Kensa: Kern der Digitalisierung ist die digitale Kommunikation – entweder zwischen Menschen, zwischen Mensch und Maschine oder nur zwischen Maschinen, ganz ohne menschliche Beteiligung. Ohne eine zeitgemäße infrastrukturelle Grundlage zur breitbandigen Datenübertragung, egal über welches Medium, brauchen wir über echte Digitalisierung nicht nachzudenken oder zu reden.

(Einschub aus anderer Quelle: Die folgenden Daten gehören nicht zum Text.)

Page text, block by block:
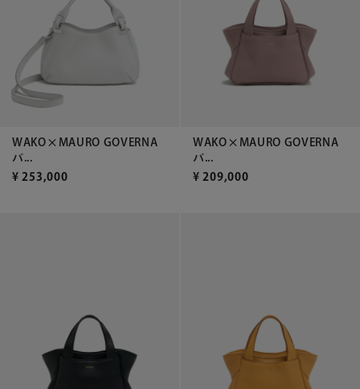
WAKO×MAURO GOVERNA
バ...
¥ 253,000
WAKO×MAURO GOVERNA
バ...
¥ 209,000
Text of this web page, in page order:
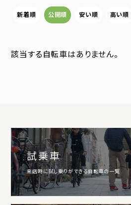
新着順 公開順 安い順 高い順
該当する自転車はありません。
試乗車
来店時に試し乗りができる自転車の一覧
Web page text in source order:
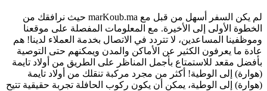
لم يكن السفر أسهل من قبل مع marKoub.ma حيث نرافقك من
الخطوة الأولى إلى الأخيرة. مع المعلومات المفصلة على موقعنا
وموظفينا المساعدين، لا تتردد في الاتصال بخدمة العملاء لدينا! هم
عادة ما يعرفون الكثير عن الأماكن والمدن ويمكنهم حتى التوصية
بأفضل مقعد للاستمتاع بأجمل المناظر على الطريق من أولاد تايمة
(هوارة) إلى الوطية! أكثر من مجرد مركبة تنقلك من أولاد تايمة
(هوارة) إلى الوطية، يمكن أن يكون ركوب الحافلة تجربة حقيقية تتيح

Schroers: In der Tat, vor allem im ländlichen Raum lassen langsame und unzuverlässige Internetverbindungen Betriebsinhaber und ihr Personal nicht nur in der Corona-Krise verzweifeln. Auch im Kreis Pinneberg treffen wir noch vereinzelt auf unzeitgemäße Anbindungen. Von Home-Office-Workern hören wir zum Beispiel, dass einige, wo technisch möglich, zum DSL-Anschluss mangels Glasfaseranbindung noch schnell einen zusätzlichen Kabelanschluss ins Haus geholt haben, um über mehr Megabits und Störungsfreiheit für die Arbeit der Eltern und das Home-Schooling der Kinder zu verfügen. Das kann aber nur eine Zwischenlösung sein. Denn wenn die Netze den neuen digitalen Anforderungen nicht zeitnah standhalten, wird der Digitalisierungsschub in den Unternehmen wieder ausgebremst. Auch vor dem Hintergrund, dass wir Unternehmen und zusätzliche (Homeoffice-)Arbeitsplätze im eher ländlich geprägten Raum ansiedeln möchten, Stichwort Pendlerzahl reduzieren, wäre eine gut ausgebaute Glasfaseranbindung von sehr großem Vorteil.